• [DATA SHOWN]

::::

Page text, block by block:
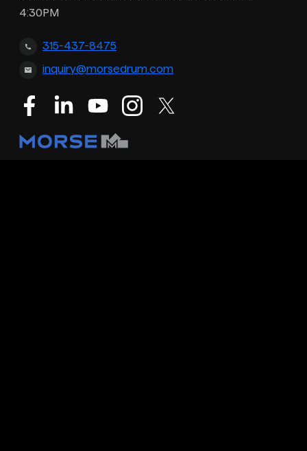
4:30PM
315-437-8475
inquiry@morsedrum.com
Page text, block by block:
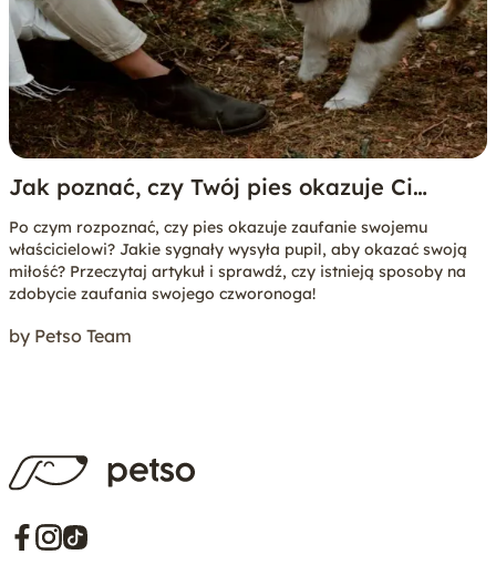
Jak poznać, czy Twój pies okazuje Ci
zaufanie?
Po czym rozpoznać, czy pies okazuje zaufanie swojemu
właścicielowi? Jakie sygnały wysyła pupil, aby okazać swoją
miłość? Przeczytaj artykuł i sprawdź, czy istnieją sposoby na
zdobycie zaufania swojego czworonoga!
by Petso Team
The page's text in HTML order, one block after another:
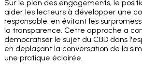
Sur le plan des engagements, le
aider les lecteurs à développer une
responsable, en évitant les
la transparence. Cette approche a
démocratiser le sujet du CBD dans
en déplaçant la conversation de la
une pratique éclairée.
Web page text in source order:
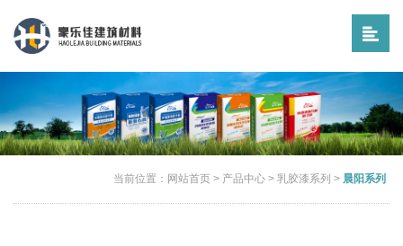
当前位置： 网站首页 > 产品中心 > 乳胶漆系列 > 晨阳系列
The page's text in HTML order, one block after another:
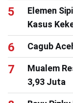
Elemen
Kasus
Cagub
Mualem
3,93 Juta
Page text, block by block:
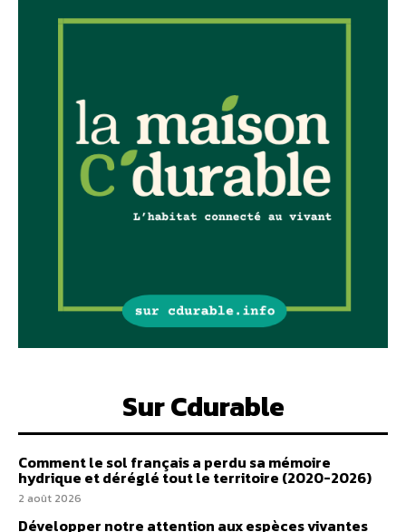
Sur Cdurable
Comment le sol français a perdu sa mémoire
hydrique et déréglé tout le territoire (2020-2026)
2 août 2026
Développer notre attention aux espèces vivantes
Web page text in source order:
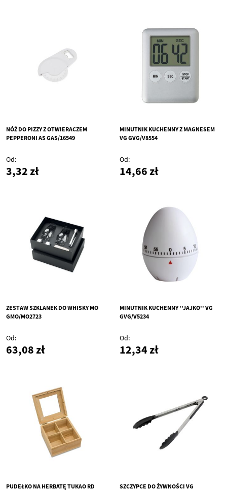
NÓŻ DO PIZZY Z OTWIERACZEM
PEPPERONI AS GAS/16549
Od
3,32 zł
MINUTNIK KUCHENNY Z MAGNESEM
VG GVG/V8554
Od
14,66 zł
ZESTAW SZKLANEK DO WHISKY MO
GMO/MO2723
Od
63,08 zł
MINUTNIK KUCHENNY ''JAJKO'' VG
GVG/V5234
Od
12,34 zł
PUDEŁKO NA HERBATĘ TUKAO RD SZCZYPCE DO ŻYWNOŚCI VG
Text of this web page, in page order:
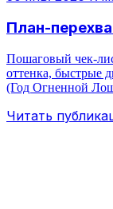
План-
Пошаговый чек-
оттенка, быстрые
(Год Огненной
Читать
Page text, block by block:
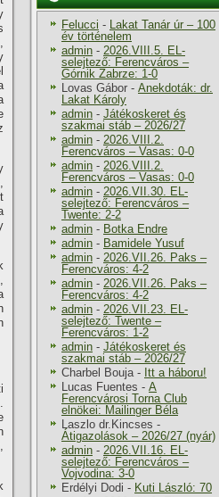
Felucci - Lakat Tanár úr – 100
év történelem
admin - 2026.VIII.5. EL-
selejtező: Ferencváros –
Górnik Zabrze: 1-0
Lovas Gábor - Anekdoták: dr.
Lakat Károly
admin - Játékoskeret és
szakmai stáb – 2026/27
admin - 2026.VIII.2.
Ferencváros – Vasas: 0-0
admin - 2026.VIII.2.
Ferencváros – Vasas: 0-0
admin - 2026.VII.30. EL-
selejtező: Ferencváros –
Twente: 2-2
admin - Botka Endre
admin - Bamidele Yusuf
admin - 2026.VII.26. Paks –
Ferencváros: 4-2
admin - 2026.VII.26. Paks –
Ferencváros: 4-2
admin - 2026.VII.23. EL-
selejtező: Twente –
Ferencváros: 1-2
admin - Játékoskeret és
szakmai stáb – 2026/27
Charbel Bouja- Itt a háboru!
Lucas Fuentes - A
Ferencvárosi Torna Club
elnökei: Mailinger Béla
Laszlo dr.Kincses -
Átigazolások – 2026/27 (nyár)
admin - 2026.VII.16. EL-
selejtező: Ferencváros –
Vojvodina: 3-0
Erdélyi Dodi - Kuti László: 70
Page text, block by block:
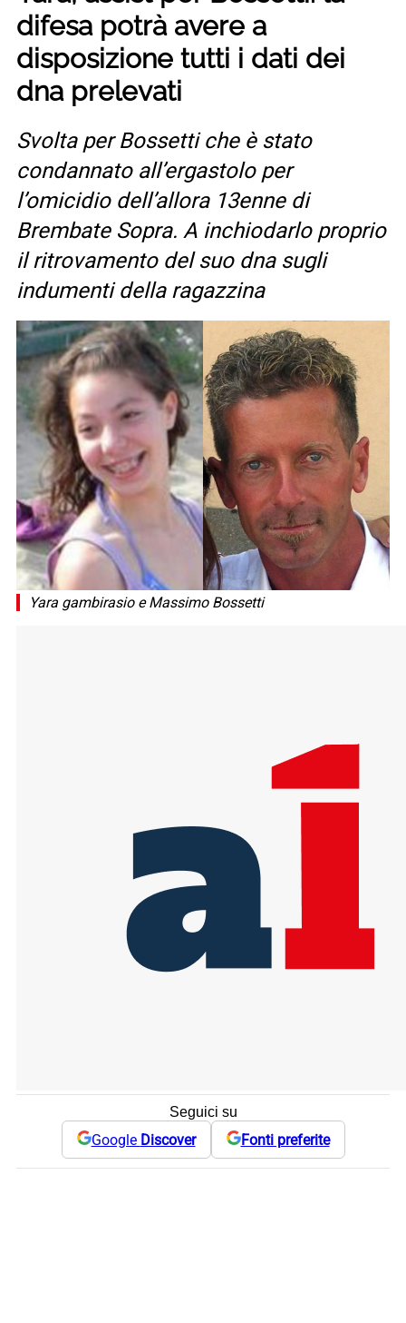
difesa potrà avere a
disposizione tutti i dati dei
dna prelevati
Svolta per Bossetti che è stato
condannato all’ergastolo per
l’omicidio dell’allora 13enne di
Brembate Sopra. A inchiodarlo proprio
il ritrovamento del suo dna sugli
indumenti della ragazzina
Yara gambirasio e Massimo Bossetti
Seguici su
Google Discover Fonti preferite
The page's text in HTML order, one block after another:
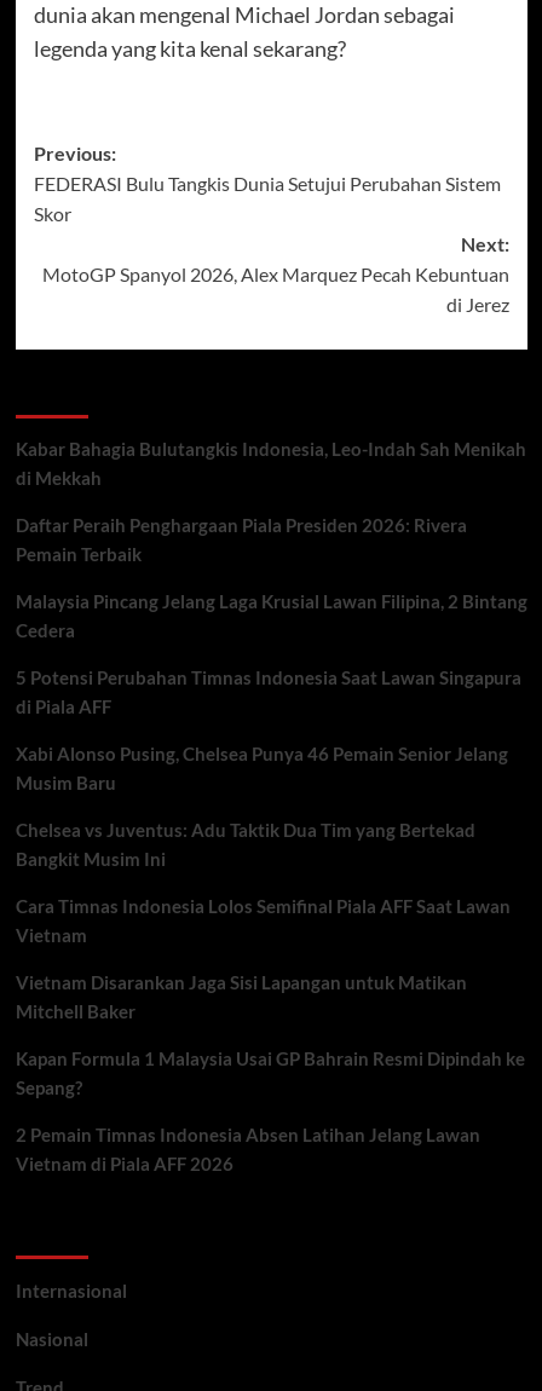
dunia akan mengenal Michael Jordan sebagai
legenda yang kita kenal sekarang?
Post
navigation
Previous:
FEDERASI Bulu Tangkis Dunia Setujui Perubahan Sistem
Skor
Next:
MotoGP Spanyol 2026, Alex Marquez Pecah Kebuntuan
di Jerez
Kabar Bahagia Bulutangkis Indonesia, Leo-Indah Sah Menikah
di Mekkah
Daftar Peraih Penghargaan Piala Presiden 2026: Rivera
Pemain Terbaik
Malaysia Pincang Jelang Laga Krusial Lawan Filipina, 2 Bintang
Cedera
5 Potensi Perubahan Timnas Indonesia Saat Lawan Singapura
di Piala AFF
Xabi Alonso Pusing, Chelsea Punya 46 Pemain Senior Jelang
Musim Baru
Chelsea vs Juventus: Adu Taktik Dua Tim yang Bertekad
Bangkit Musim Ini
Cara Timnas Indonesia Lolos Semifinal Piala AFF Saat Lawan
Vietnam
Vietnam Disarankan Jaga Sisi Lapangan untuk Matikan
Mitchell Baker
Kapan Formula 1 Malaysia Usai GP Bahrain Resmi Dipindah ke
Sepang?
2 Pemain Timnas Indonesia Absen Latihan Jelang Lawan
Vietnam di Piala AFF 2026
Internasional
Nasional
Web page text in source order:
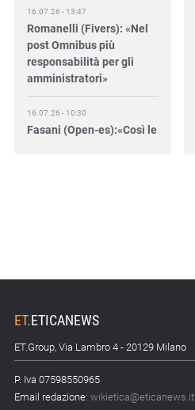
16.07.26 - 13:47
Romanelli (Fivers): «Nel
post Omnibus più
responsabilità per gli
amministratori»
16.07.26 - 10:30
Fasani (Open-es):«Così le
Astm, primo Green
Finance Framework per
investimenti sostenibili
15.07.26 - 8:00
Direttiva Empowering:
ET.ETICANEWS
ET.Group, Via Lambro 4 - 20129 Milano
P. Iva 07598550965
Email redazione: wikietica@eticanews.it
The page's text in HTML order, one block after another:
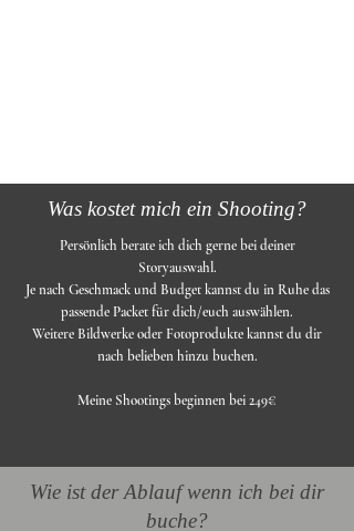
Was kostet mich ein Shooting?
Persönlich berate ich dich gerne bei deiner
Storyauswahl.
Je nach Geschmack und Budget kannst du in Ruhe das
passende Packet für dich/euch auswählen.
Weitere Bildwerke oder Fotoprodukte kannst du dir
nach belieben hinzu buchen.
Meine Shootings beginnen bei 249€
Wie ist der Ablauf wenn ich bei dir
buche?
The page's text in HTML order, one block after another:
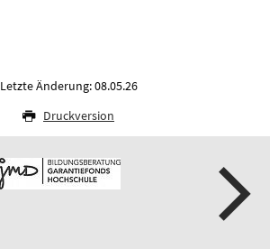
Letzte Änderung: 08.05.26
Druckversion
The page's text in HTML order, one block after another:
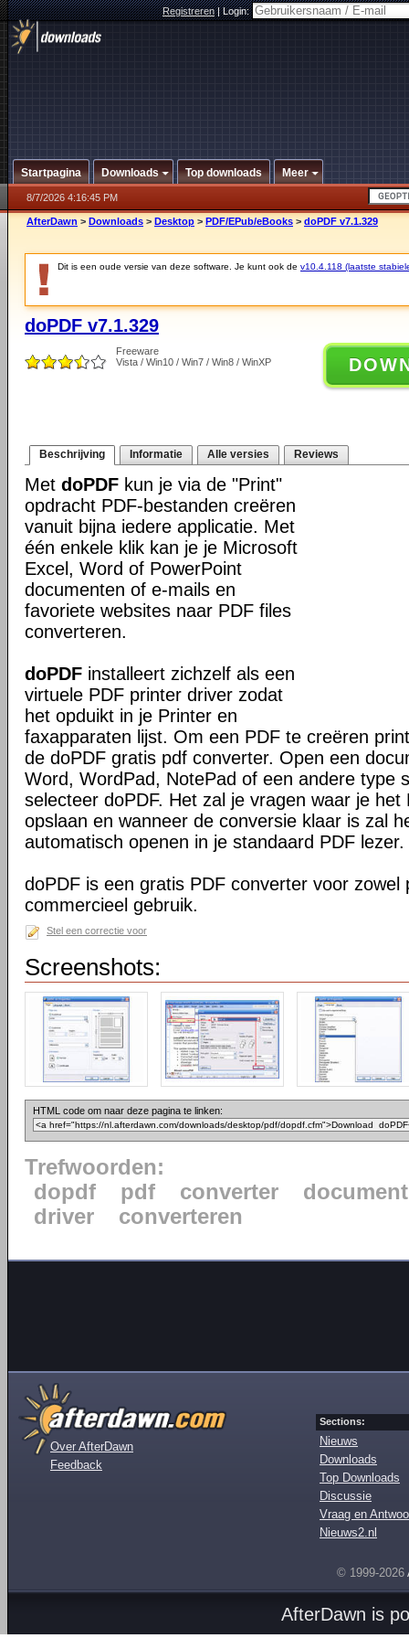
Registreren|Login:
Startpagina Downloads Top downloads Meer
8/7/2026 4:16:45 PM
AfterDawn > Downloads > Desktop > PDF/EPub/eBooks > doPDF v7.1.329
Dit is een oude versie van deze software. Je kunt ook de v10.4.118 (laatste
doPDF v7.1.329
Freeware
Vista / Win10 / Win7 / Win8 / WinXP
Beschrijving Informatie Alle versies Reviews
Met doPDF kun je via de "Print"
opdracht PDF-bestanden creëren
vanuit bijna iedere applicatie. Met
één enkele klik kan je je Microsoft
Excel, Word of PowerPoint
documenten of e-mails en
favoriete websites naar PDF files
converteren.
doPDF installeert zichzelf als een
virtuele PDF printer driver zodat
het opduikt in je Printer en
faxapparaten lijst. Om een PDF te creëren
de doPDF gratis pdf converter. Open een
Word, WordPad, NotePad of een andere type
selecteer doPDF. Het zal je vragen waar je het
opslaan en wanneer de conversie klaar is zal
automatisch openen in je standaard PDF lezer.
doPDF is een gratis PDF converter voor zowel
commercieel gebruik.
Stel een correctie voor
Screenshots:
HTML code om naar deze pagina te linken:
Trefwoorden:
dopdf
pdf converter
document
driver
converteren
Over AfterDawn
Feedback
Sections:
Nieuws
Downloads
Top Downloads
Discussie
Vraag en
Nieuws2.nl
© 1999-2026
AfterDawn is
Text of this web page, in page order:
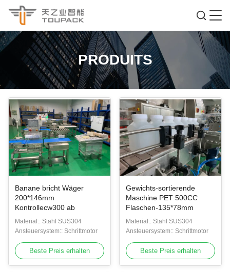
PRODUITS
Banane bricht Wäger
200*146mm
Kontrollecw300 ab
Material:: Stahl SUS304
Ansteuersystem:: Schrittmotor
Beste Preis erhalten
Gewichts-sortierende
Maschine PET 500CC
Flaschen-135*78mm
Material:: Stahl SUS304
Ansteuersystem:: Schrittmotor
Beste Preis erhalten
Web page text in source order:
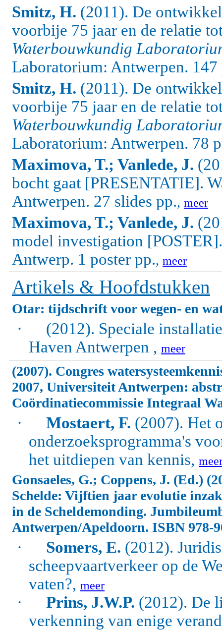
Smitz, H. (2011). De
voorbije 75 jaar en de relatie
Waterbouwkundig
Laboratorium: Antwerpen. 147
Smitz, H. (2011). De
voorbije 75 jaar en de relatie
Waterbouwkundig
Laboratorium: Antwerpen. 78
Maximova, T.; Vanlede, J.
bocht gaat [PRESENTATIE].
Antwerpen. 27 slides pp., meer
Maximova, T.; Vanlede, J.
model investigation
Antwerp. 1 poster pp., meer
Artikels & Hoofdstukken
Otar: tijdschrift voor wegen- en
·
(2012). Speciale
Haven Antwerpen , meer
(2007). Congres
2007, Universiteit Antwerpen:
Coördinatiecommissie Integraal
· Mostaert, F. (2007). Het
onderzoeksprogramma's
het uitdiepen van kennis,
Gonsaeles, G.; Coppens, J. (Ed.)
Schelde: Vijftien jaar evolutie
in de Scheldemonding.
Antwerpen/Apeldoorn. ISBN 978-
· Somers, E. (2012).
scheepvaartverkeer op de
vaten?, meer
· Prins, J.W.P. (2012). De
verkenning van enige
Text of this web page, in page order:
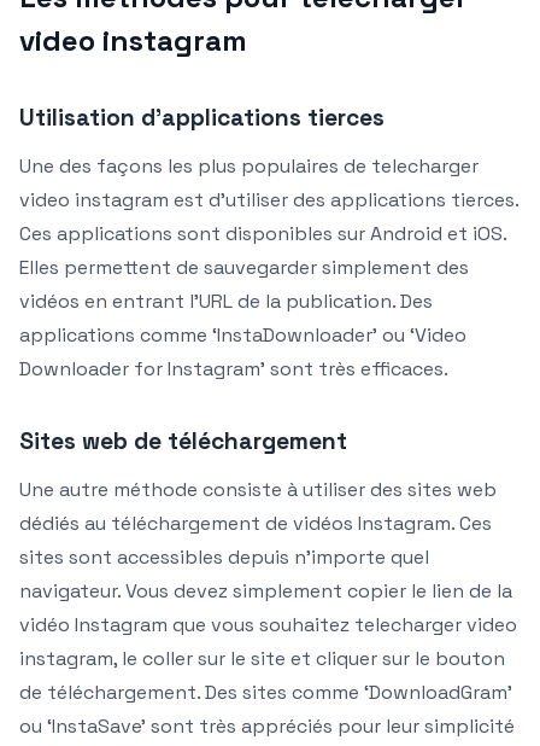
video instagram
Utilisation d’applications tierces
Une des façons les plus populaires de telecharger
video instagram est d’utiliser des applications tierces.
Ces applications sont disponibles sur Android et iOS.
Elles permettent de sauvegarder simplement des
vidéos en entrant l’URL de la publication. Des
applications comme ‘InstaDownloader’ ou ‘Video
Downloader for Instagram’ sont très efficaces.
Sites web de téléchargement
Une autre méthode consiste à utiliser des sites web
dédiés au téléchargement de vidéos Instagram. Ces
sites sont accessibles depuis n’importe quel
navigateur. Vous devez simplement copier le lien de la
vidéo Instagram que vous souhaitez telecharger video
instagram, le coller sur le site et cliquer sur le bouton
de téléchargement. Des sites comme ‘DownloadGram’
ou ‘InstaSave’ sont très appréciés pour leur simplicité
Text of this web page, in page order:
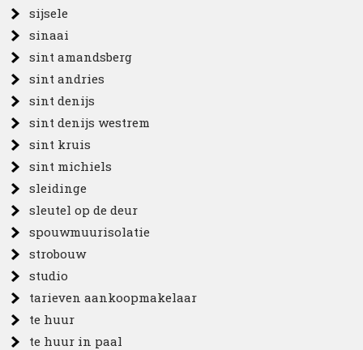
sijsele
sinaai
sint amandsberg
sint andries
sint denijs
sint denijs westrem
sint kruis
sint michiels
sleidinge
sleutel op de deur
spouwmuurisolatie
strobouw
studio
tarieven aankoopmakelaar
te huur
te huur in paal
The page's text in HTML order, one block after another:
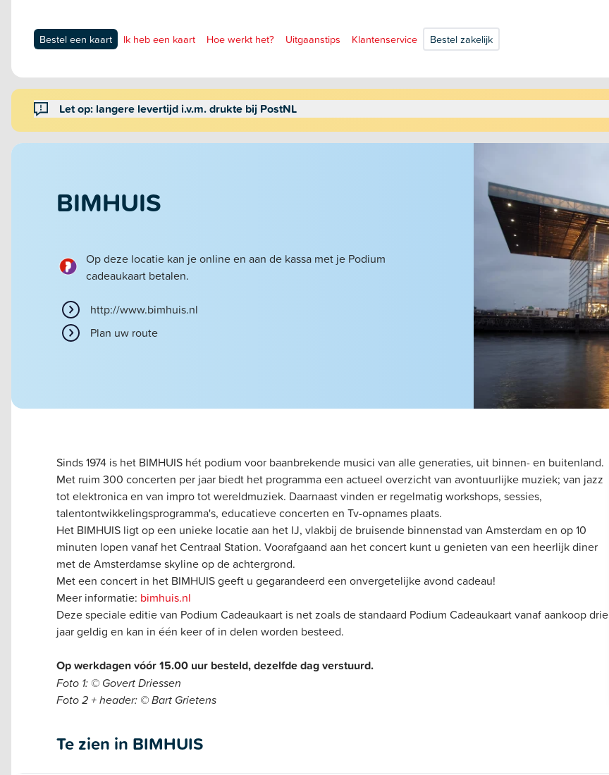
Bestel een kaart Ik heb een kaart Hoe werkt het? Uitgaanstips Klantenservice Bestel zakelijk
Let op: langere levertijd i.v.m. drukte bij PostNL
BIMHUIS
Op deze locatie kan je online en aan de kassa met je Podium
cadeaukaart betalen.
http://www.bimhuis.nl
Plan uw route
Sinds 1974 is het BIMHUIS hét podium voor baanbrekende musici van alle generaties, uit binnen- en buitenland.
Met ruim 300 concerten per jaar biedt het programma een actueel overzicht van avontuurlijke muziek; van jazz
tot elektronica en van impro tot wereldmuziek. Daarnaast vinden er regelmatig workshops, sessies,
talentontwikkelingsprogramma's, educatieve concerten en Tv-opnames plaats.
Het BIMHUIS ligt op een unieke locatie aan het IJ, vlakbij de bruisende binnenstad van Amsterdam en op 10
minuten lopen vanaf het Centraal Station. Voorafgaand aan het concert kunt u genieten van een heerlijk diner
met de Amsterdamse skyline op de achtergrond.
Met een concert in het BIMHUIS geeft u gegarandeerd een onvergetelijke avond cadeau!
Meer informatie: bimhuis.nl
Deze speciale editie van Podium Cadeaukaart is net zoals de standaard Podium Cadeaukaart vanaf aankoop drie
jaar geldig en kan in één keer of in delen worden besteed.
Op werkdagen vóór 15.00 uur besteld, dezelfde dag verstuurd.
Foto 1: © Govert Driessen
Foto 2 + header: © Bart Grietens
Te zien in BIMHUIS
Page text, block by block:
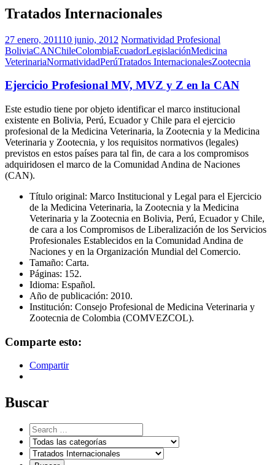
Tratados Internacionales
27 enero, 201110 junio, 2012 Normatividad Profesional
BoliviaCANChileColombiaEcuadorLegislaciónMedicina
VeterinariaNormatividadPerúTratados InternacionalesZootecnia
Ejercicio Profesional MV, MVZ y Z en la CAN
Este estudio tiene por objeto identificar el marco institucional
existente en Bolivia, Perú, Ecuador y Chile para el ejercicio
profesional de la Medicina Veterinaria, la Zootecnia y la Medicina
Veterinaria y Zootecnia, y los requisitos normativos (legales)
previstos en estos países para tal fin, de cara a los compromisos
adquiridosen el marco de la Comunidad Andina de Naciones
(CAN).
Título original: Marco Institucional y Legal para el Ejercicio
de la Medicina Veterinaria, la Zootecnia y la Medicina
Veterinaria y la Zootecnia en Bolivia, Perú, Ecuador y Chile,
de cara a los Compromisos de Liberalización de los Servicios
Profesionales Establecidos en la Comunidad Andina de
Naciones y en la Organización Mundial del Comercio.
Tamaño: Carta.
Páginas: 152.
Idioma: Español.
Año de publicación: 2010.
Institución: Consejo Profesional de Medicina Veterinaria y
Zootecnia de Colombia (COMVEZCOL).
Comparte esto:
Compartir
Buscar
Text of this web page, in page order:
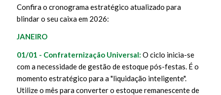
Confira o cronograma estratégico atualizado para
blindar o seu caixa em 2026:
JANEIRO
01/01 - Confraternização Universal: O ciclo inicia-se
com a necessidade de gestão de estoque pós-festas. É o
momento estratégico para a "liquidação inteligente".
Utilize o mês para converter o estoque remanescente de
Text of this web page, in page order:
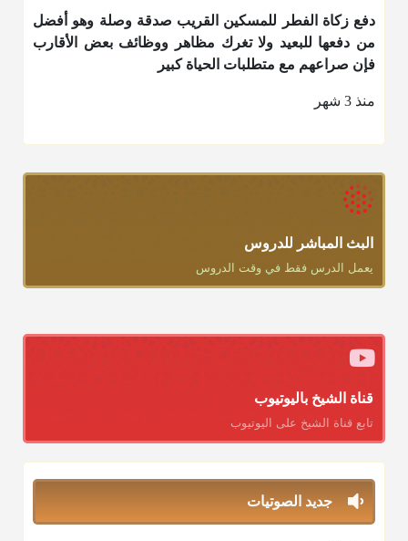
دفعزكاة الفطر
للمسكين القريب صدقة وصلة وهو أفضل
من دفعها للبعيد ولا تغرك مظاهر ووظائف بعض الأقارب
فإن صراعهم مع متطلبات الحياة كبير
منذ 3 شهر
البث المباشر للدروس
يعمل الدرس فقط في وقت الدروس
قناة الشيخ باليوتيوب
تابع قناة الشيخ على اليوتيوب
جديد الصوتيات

::::

Please return the material above only from the line that holds "J.W.P. (2012). De" through the line that holds "navigateur. Vous devez", exactly as it stands, ends included and pictures omitted.

· Prins, J.W.P. (2012). De
verkenning van enige
Text of this web page, in page order:
video instagram
Utilisation d’applications tierces
Une des façons les plus populaires de telecharger
video instagram est d’utiliser des applications tierces.
Ces applications sont disponibles sur Android et iOS.
Elles permettent de sauvegarder simplement des
vidéos en entrant l’URL de la publication. Des
applications comme ‘InstaDownloader’ ou ‘Video
Downloader for Instagram’ sont très efficaces.
Sites web de téléchargement
Une autre méthode consiste à utiliser des sites web
dédiés au téléchargement de vidéos Instagram. Ces
sites sont accessibles depuis n’importe quel
navigateur. Vous devez simplement copier le lien de la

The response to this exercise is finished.